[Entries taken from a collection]
===============
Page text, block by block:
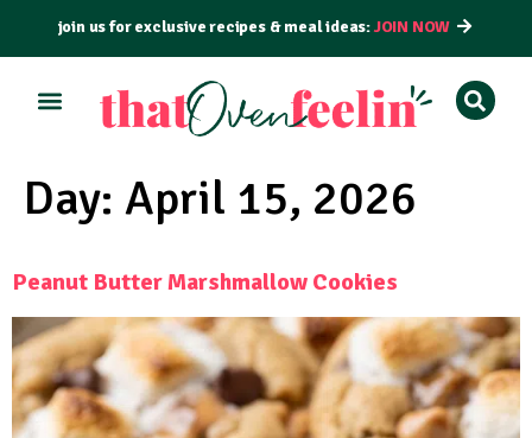
join us for exclusive recipes & meal ideas:JOIN NOW
Day: April 15, 2026
Peanut Butter Marshmallow Cookies
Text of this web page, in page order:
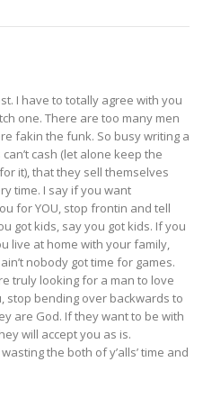
I have to totally agree with you
one. There are too many men
fakin the funk. So busy writing a
cash (let alone keep the
it), that they sell themselves
time. I say if you want
for YOU, stop frontin and tell
got kids, say you got kids. If you
live at home with your family,
nobody got time for games.
truly looking for a man to love
stop bending over backwards to
are God. If they want to be with
will accept you as is.
the both of y’alls’ time and
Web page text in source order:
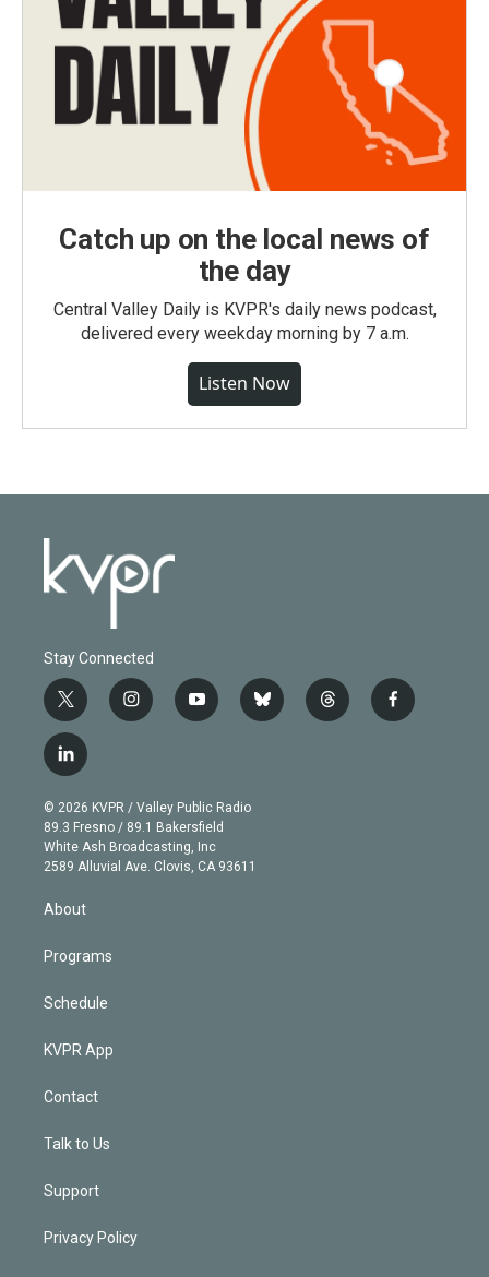
Catch up on the local news of
the day
Central Valley Daily is KVPR's daily news podcast,
delivered every weekday morning by 7 a.m.
Listen Now
Stay Connected
t
w
i
t
e
r
i
n
g
r
a
m
y
o
b
e
b
l
t
h
f
a
l
i
n
k
e
d
© 2026 KVPR / Valley Public Radio
89.3 Fresno / 89.1 Bakersfield
White Ash Broadcasting, Inc
2589 Alluvial Ave. Clovis, CA 93611
About
Programs
Schedule
KVPR App
Contact
Talk to Us
Support
Privacy Policy
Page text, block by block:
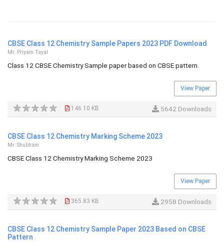
CBSE Class 12 Chemistry Sample Papers 2023 PDF Download
Mr. Priyam Tayal
Class 12 CBSE Chemistry Sample paper based on CBSE pattern.
View Paper
146.10 KB 5642 Downloads
CBSE Class 12 Chemistry Marking Scheme 2023
Mr. Shubham
CBSE Class 12 Chemistry Marking Scheme 2023
View Paper
365.83 KB 2958 Downloads
CBSE Class 12 Chemistry Sample Paper 2023 Based on CBSE
Pattern
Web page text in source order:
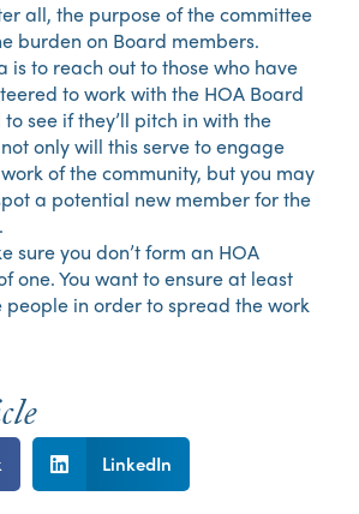
all, the purpose of the committee
burden on Board members.
is to reach out to those who have
to work with the HOA Board
see if they’ll pitch in with the
only will this serve to engage
of the community, but you may
a potential new member for the
sure you don’t form an HOA
one. You want to ensure at least
people in order to spread the work
LinkedIn
===============
*PROBLEM TO SOLVE*
Word for word, repeat only the lines from the line containing "365.83 KB 2958 Downloads" through the end of the data, without any pictures.

*RESPONSE AREA*
365.83 KB 2958 Downloads
CBSE Class 12 Chemistry Sample Paper 2023 Based on CBSE
Pattern
Web page text in source order:
all, the purpose of the committee
burden on Board members.
is to reach out to those who have
to work with the HOA Board
see if they’ll pitch in with the
only will this serve to engage
of the community, but you may
a potential new member for the
sure you don’t form an HOA
one. You want to ensure at least
people in order to spread the work
LinkedIn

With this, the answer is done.